Alda Vanoni, Presidente dell’Associazione Famiglie per l’Accoglienza

Oreste Benzi, Fondatore dell’Associazione Papa Giovanni XXIII

Livia Turco, Ministro per la Solidarietà Sociale

 

Vanoni: La tutela naturale di un bambino - viene istintivo pensarlo - è la sua famiglia, quella in cui è nato, i suoi genitori. Nella nostra storia, nella nostra cultura, non ci sono dubbi che questa è la prima tutela di ogni bambino, non solo la prima nel senso cronologico ma la prima nel senso di importanza. Tentativi di collettivizzazione della funzione educativa, come potrebbero essere i kibbuz, non hanno avuto dei risultati positivi tali da creare un’effettiva alternativa. In questo senso il Papa diceva al Forum delle associazioni familiari il 27 giugno ultimo scorso, diceva "la famiglia costituisce anche oggi la risorsa più preziosa e più importante di cui la nazione italiana dispone".

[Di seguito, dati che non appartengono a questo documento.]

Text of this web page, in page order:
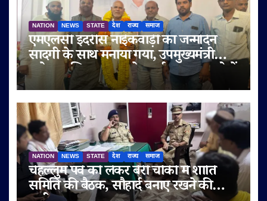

D’altra parte la famiglia è fragile nel nostro contesto sociale. Il lavoro femminile, l’organizzazione del lavoro, i mass media, sicuramente contribuiscono a questa fragilità, anche se si tratta ormai di un problema più radicale, culturale. Le famiglie sono disorientate, insicure e sole e non sanno bene a cosa educare i figli, non sanno bene quali siano i valori di riferimento. Mi sembra che sia la ricaduta sul fenomeno educativo e sulla funzione educativa di quel relativismo e cinismo che purtroppo notiamo avanzare sempre di più nella nostra società di massa, nella quale si è soli; io credo, quindi, che una realistica tutela dell’infanzia non possa prescindere dalla ricostruzione di un tessuto sociale fondato su una cultura o su tante culture se si vuole creare una società pluriculturale, che creino la possibilità di reti di vita, di reti di riferimento, che diano alle persone una maggiore solidità nel sapere quello per cui vale la pena vivere, mettere al mondo i figli e accettare i sacrifici che educarli comporta.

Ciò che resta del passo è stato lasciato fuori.